- The Index in November 2024
- Interactive map of the The Index area

General information
- Status: Completed
- Type: Mixed-use
- Location: Plot- DIFC Dubai
- Coordinates: 25°12′24.89″N 55°16′40.42″E﻿ / ﻿25.2069139°N 55.2778944°E
- Construction started: 7 November 2005
- Completed: 4 October 2010
- Opening: 12 December 2010

Height
- Architectural: 326 metres (1,070 ft)
- Top floor: 322 metres (1,056 ft)

Technical details
- Floor count: 80
- Floor area: 170,400 square metres (1,834,170 sq ft)
- Lifts/elevators: 27

Design and construction
- Architect: Foster + Partners
- Developer: Union Properties
- Structural engineer: Halvorson and Partners
- Main contractor: Brookfield Multiplex

References

= The Index (Dubai) =

The Index is a 328 m tall, 80-storey skyscraper in Dubai, United Arab Emirates. Of the 80 floors, the first four floors are service floors, 5th–29th are to be offices and 31st–77th are residential use, 73rd and 75th floors are duplex penthouses and 77th to 80th floor are triplex penthouses. The tower is oriented exactly along the east–west axis so that the eastern and western concrete cores shelter the floors from the harsh, desert sun and the climatic effects of the area. The concrete cores shelter the building from the low angle, highly penetrating morning and evening sun leaving only the south facade exposed to the high angle, low penetrating midday sun. The south-facing facade utilizes extensive sun shades to lower solar gain.
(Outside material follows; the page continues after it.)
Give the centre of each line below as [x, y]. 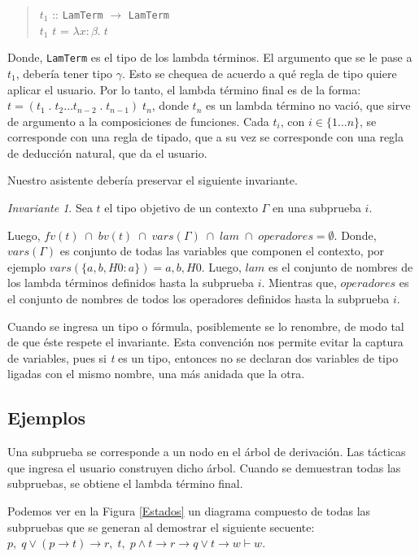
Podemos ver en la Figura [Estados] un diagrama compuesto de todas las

The Index was designed for its climatic surrounding environment. The tower's environmental strategy significantly lowers the requirement for air conditioning within the building and therefore substantially reduces the energy costs for its tenants. During the height of the summer, without air conditioning, the tower's internal temperatures will not surpass 28 C.

The tower has car parking for 2,442 cars. A double height sky lobby separates the offices and apartments with recreational facilities, such as a swimming pool and a gym.

In June 2011, The Index Tower was the recipient of the 2011 Best Tall Building Middle East & Africa award by the Council on Tall Buildings and Urban Habitat.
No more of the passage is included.